Robert_Crovella · December 9, 2016, 10:59pm

Approaching the full published throughput requires using floating-point multiply-add operations.

A loop that just does add operations won’t get you closer than 50%.

This exercise (especially if focused on a real world use, as opposed to a pure synthetic benchmark) generally takes considerable coding effort and skill. Such effort and skill has already been packaged up for you in the cublas Sgemm library call (as one example). I recommend that you experiment with that.

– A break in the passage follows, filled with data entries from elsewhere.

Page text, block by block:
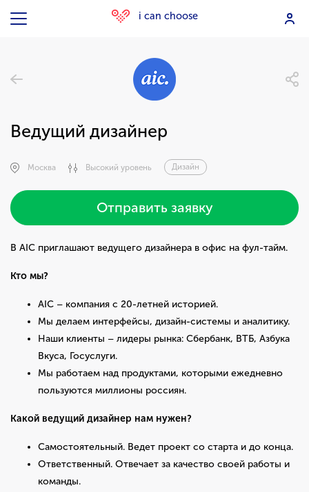
i can choose
Ведущий дизайнер
Москва Высокий уровень Дизайн
Отправить заявку
В AIC приглашают ведущего дизайнера в офис на фул-тайм.
Кто мы?
AIC – компания с 20-летней историей.
Мы делаем интерфейсы, дизайн-системы и аналитику.
Наши клиенты – лидеры рынка: Сбербанк, ВТБ, Азбука
Вкуса, Госуслуги.
Мы работаем над продуктами, которыми ежедневно
пользуются миллионы россиян.
Какой ведущий дизайнер нам нужен?
Самостоятельный. Ведет проект со старта и до конца.
Ответственный. Отвечает за качество своей работы и
команды.
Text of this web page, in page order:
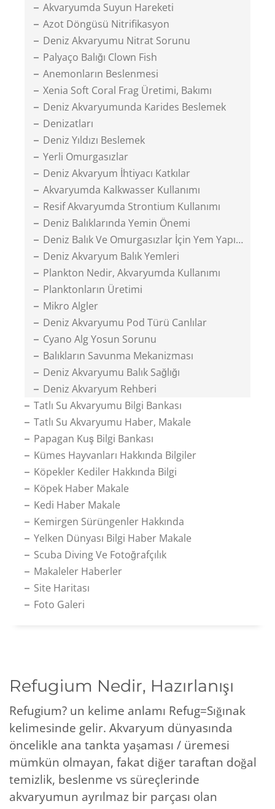
Akvaryumda Suyun Hareketi
Azot Döngüsü Nitrifikasyon
Deniz Akvaryumu Nitrat Sorunu
Palyaço Balığı Clown Fish
Anemonların Beslenmesi
Xenia Soft Coral Frag Üretimi, Bakımı
Deniz Akvaryumunda Karides Beslemek
Denizatları
Deniz Yıldızı Beslemek
Yerli Omurgasızlar
Deniz Akvaryum İhtiyacı Katkılar
Akvaryumda Kalkwasser Kullanımı
Resif Akvaryumda Strontium Kullanımı
Deniz Balıklarında Yemin Önemi
Deniz Balık Ve Omurgasızlar İçin Yem Yapımı
Deniz Akvaryum Balık Yemleri
Plankton Nedir, Akvaryumda Kullanımı
Planktonların Üretimi
Mikro Algler
Deniz Akvaryumu Pod Türü Canlılar
Cyano Alg Yosun Sorunu
Balıkların Savunma Mekanizması
Deniz Akvaryumu Balık Sağlığı
Deniz Akvaryum Rehberi
Tatlı Su Akvaryumu Bilgi Bankası
Tatlı Su Akvaryumu Haber, Makale
Papagan Kuş Bilgi Bankası
Kümes Hayvanları Hakkında Bilgiler
Köpekler Kediler Hakkında Bilgi
Köpek Haber Makale
Kedi Haber Makale
Kemirgen Sürüngenler Hakkında
Yelken Dünyası Bilgi Haber Makale
Scuba Diving Ve Fotoğrafçılık
Makaleler Haberler
Site Haritası
Foto Galeri
Refugium Nedir, Hazırlanışı
Refugium? un kelime anlamı Refug=Sığınak
kelimesinde gelir. Akvaryum dünyasında
öncelikle ana tankta yaşaması / üremesi
mümkün olmayan, fakat diğer taraftan doğal
temizlik, beslenme vs süreçlerinde
akvaryumun ayrılmaz bir parçası olan
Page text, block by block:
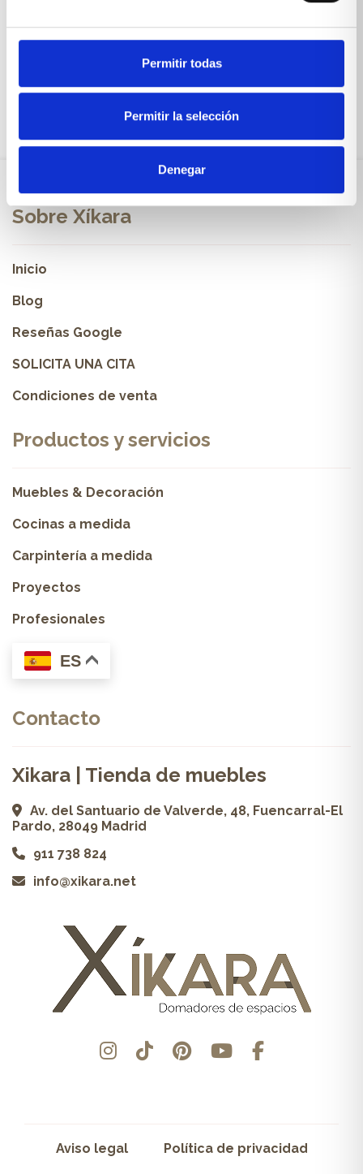
Permitir todas
Permitir la selección
Denegar
Sobre Xíkara
Inicio
Blog
Reseñas Google
SOLICITA UNA CITA
Condiciones de venta
Productos y servicios
Muebles & Decoración
Cocinas a medida
Carpintería a medida
Proyectos
Profesionales
ES
Contacto
Xikara | Tienda de muebles
Av. del Santuario de Valverde, 48, Fuencarral-El
Pardo, 28049 Madrid
911 738 824
info@xikara.net
Aviso legal Política de privacidad

If you want to learn the necessary techniques yourself, I would suggest perhaps starting with Scott Gray’s treatment here:

[url]https://github.com/NervanaSystems/maxas/wiki/SGEMM[/url]

cbuchner1 · December 9, 2016, 11:01pm

You have a low ratio of arithmetic operations vs control flow instructions related to the for loop. Try an explicit #pragma unroll 1024

And performing arithmetic that maps to a hardware fma instruction would also help a lot.

Christian

Aditya_Avinash · December 9, 2016, 11:58pm

Hmmm… Interesting. As a test I ran SHOC on TXP, it is showing the same numbers for just adds and peak for fmads.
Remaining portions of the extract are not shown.